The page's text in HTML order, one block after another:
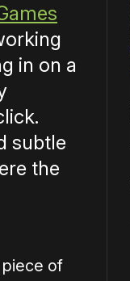
in on a
subtle
the
piece of
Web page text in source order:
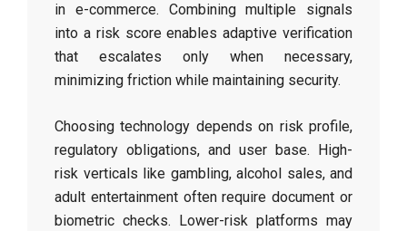
in e-commerce. Combining multiple signals
into a risk score enables adaptive verification
that escalates only when necessary,
minimizing friction while maintaining security.
Choosing technology depends on risk profile,
regulatory obligations, and user base. High-
risk verticals like gambling, alcohol sales, and
adult entertainment often require document or
biometric checks. Lower-risk platforms may
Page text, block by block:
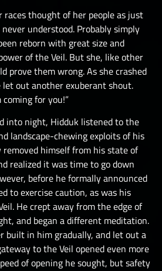
thought of her people as just
understood. Probably simply
reborn with great size and
of the Veil. But she, like other
prove them wrong. As she crashed
out another exuberant shout.
coming for you!”
into night, Hidduk listened to the
landscape-chewing exploits of his
removed himself from his state of
realized it was time to go down
before he formally announced
to exercise caution, as was his
He crept away from the edge of
and began a different meditation.
built in him gradually, and let out a
to the Veil opened even more
of opening he sought, but safety
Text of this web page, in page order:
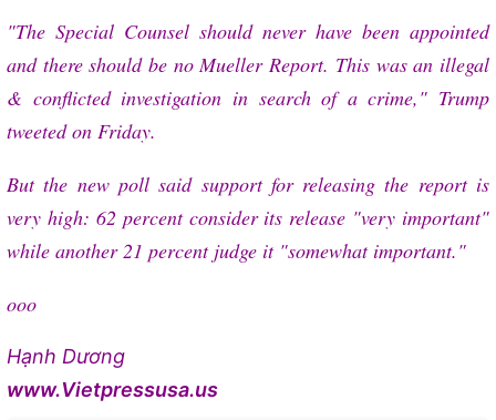
"The Special Counsel should never have been appointed
and there should be no Mueller Report. This was an illegal
& conflicted investigation in search of a crime," Trump
tweeted on Friday.
But the new poll said support for releasing the report is
very high: 62 percent consider its release "very important"
while another 21 percent judge it "somewhat important."
ooo
Hạnh Dương
www.Vietpressusa.us
---
- [What is being asked]:
Make a word-for-word copy of the entries, without any pictures.

- [Exercise response]:
The page's text in HTML order, one block after another:
in on a
subtle
the
piece of
Web page text in source order:
in e-commerce. Combining multiple signals
into a risk score enables adaptive verification
that escalates only when necessary,
minimizing friction while maintaining security.
Choosing technology depends on risk profile,
regulatory obligations, and user base. High-
risk verticals like gambling, alcohol sales, and
adult entertainment often require document or
biometric checks. Lower-risk platforms may
Page text, block by block:
thought of her people as just
understood. Probably simply
reborn with great size and
of the Veil. But she, like other
prove them wrong. As she crashed
out another exuberant shout.
coming for you!”
into night, Hidduk listened to the
landscape-chewing exploits of his
removed himself from his state of
realized it was time to go down
before he formally announced
to exercise caution, as was his
He crept away from the edge of
and began a different meditation.
built in him gradually, and let out a
to the Veil opened even more
of opening he sought, but safety
Text of this web page, in page order:
"The Special Counsel should never have been appointed
and there should be no Mueller Report. This was an illegal
& conflicted investigation in search of a crime," Trump
tweeted on Friday.
But the new poll said support for releasing the report is
very high: 62 percent consider its release "very important"
while another 21 percent judge it "somewhat important."
ooo
Hạnh Dương
www.Vietpressusa.us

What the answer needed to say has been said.